[Haskell-cafe] Reader monad

Michael Lazarev lazarev.michael at gmail.com
Wed Dec 29 22:48:31 CET 2010


2010/12/29 michael rice <nowgate at yahoo.com>
> I had an "Aha!" moment and it all makes sense now. Just as the State monad can hold a generator (which can change) and pass it down a calculation chain, a Reader monad can hold an environment (which doesn't change) and pass it down a calculation chain. I was wondering how I could include a (global) house betting limit in that craps application I've been playing with (without passing it as a parameter) and it sounds like the Reader monad would be an ideal candidate. Correct? It also sounds like a job for monad transforms.

That is right. You need transformers if you want to have one value as
settings to read, other value as a state, and so on, and they must be
simultaneously accessible in some function. Or, for example, if you
want to build a sequence of IO actions by functions that share the
same environment.

After you said that you had an "Aha!" moment, I remembered how I had
something alike not very long ago. That was surprising event when I
ended up with some transformer stack written myself although just
several minutes ago I would consider this to be some dark wizardry.

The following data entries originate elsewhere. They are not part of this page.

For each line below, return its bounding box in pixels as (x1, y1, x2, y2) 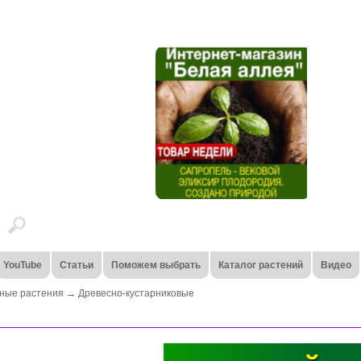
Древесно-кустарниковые (78, 288, 194, 299)
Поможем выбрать (110, 259, 201, 271)
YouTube (2, 259, 42, 271)
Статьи (59, 259, 93, 271)
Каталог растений (218, 259, 303, 271)
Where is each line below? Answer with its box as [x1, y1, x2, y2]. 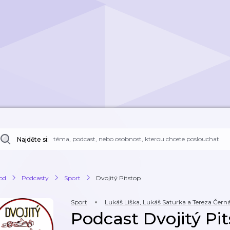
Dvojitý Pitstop [96, 174, 141, 182]
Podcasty [22, 174, 49, 182]
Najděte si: [17, 136, 49, 143]
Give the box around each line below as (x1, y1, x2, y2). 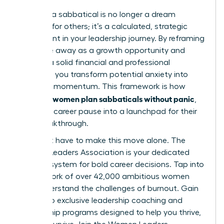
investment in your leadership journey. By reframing (18, 34, 204, 43)
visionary (18, 95, 52, 104)
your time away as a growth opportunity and (18, 46, 185, 55)
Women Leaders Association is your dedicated (18, 148, 189, 157)
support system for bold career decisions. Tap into (18, 160, 204, 169)
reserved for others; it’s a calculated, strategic (18, 22, 187, 31)
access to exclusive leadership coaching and (18, 196, 182, 205)
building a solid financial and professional (18, 58, 170, 67)
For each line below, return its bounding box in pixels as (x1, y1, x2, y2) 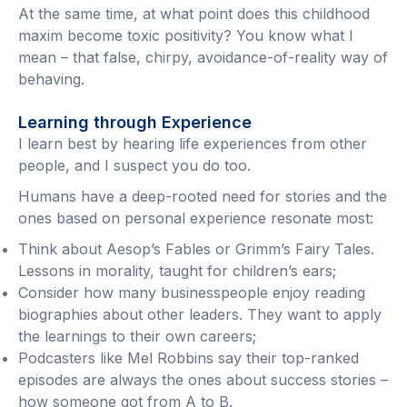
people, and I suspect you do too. (18, 156, 251, 175)
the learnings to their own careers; (18, 327, 256, 346)
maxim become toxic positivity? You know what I (18, 26, 353, 45)
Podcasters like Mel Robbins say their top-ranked (18, 349, 359, 368)
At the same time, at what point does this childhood (18, 5, 370, 24)
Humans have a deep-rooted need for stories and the (18, 187, 387, 206)
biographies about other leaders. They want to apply (18, 305, 382, 324)
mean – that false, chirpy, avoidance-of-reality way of (18, 48, 388, 67)
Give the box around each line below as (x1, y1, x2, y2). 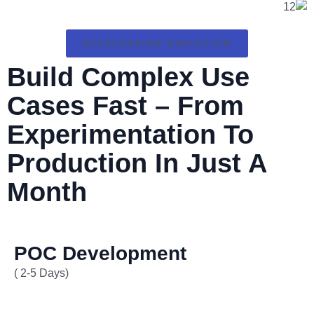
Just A (186, 149, 266, 178)
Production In (7, 149, 186, 178)
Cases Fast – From (7, 91, 244, 121)
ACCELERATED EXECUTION (83, 39, 231, 48)
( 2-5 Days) (14, 267, 69, 279)
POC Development (14, 243, 186, 264)
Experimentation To (7, 120, 254, 149)
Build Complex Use (7, 62, 250, 92)
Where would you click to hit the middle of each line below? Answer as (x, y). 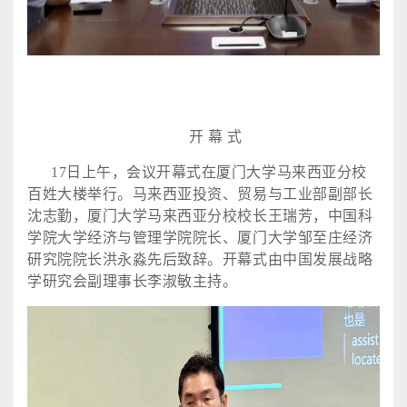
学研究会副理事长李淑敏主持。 (133, 281)
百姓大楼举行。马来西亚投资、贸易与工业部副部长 (200, 194)
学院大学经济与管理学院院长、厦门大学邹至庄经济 (200, 237)
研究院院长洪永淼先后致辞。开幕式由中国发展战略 (200, 259)
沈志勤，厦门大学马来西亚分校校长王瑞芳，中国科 (200, 215)
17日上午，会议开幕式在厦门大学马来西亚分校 (209, 172)
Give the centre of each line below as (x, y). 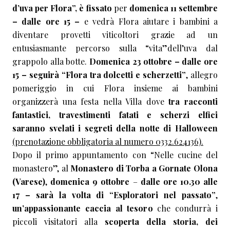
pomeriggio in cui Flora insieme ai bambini (115, 88)
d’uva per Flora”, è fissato (63, 8)
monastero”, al (42, 168)
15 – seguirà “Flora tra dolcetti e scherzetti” (99, 75)
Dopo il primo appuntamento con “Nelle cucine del (115, 155)
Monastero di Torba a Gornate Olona (144, 168)
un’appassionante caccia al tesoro (83, 208)
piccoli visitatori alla (59, 222)
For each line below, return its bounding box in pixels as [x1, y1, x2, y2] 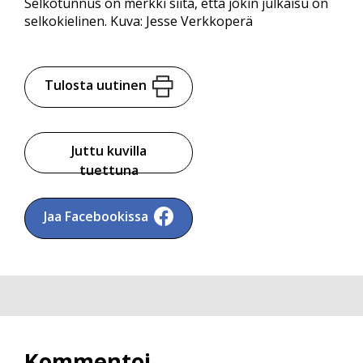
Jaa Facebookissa [44, 207, 149, 226]
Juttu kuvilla [70, 142, 147, 160]
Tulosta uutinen [44, 75, 147, 94]
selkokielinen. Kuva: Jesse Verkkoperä [24, 11, 253, 30]
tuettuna [79, 161, 139, 180]
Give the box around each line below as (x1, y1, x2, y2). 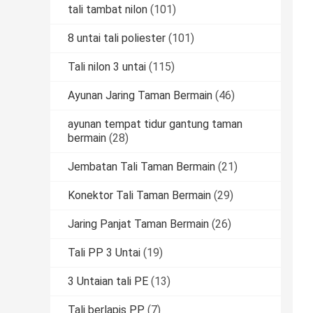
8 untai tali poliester (68, 31, 166, 45)
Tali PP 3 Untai (68, 246, 140, 260)
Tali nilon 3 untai (68, 60, 146, 74)
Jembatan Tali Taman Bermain (68, 160, 215, 174)
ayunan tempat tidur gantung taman (68, 117, 242, 131)
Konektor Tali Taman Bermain (68, 189, 211, 203)
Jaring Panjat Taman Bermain (68, 217, 209, 231)
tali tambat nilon (68, 3, 147, 17)
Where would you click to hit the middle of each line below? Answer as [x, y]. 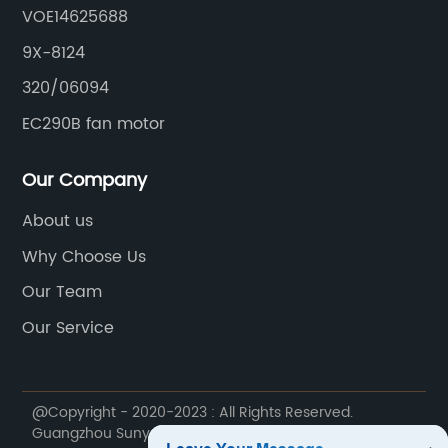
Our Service [68, 327]
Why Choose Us [84, 256]
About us [58, 221]
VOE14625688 [75, 17]
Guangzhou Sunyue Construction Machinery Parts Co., [219, 434]
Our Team [62, 292]
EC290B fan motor [94, 123]
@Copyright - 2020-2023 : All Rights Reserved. [193, 413]
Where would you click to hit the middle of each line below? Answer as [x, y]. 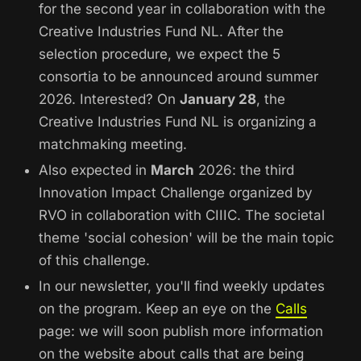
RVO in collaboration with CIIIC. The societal [182, 216]
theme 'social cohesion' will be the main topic [187, 238]
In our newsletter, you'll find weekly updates [182, 286]
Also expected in [95, 170]
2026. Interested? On [109, 100]
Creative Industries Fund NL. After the [161, 32]
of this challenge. [94, 261]
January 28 [218, 100]
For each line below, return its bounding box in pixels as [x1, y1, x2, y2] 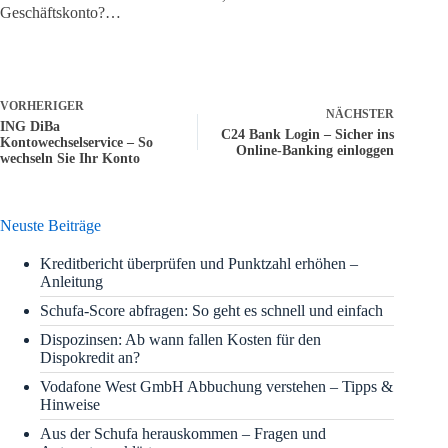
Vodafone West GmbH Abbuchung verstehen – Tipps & [40, 378, 393, 396]
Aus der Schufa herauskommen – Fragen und [40, 425, 326, 443]
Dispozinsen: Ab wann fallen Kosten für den [40, 331, 321, 349]
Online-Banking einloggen [236, 143, 395, 159]
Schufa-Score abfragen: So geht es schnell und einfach [40, 302, 383, 320]
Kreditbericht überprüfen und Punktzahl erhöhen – [40, 255, 358, 273]
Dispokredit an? [40, 349, 140, 367]
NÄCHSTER [326, 107, 395, 122]
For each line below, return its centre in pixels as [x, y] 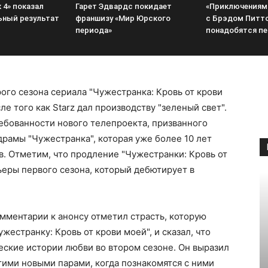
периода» [94, 30]
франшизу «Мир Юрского [123, 18]
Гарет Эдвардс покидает [124, 6]
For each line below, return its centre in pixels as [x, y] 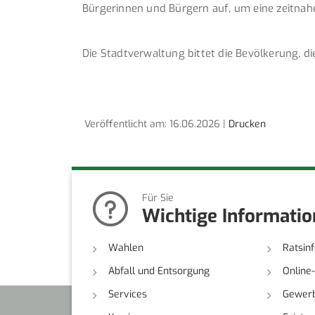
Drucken [247, 124]
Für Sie [158, 198]
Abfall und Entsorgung [159, 271]
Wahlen [126, 247]
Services [128, 294]
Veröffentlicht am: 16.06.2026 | [150, 124]
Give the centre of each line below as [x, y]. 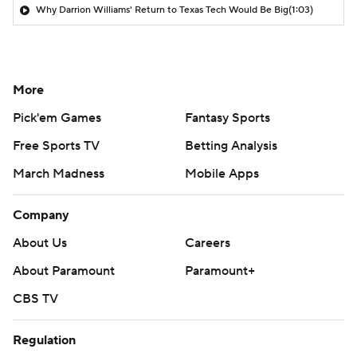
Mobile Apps [222, 173]
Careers [208, 243]
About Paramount [64, 271]
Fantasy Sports [228, 118]
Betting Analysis [231, 145]
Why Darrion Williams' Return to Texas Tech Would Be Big [162, 10]
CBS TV [35, 298]
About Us [40, 243]
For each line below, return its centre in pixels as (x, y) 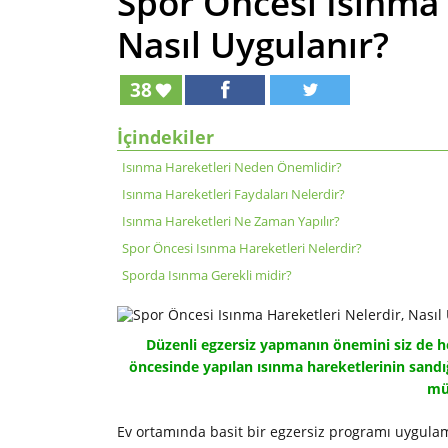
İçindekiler (165, 137)
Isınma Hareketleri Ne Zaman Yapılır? (231, 221)
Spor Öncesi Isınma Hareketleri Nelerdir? (242, 248)
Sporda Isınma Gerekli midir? (207, 275)
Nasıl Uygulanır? (253, 45)
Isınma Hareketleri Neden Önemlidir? (232, 167)
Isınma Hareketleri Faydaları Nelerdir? (233, 194)
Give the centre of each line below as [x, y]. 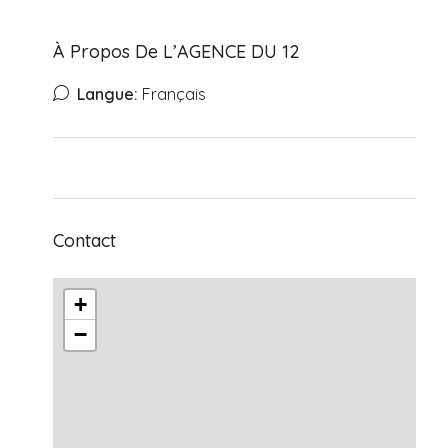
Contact [84, 240]
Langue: [107, 94]
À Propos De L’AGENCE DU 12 [176, 51]
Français [172, 94]
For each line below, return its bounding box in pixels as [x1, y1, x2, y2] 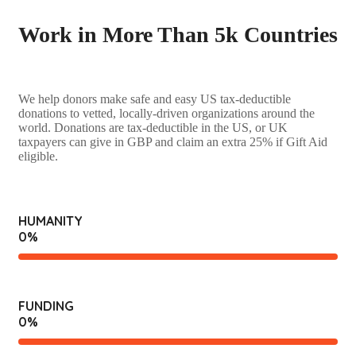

When I was dealing with monads for the first time, I tried reading
source code and explanations. Soon I found that pure unapplied theory
was making such a dismal, depressing feeling on me that I was not able
to continue.

But some time after I was writing an application in Haskell. It was
real, and contrary to my previous theoretical studies the process was
much fun. I had good FP background at that time, and had no problem
writing everything in functional style. Since everything that can be
done with monads can also be done without them, I didn't use any monad
except IO (in main function :) ). Not that I especially avoided them,
I just didn't think about them.

And then I noticed that I constantly pass one same parameter to a lot
of functions. And then -- since I remembered the boring theory -- bam!
-- I introduced Reader into the code. And it worked. Which tempted me
to interweave Reader and Writer, and so on, and twenty minutes later I
had monstrosity that I only saw before in others' code: ReaderT
WriterT State .... and so on :)

So, good luck with your application!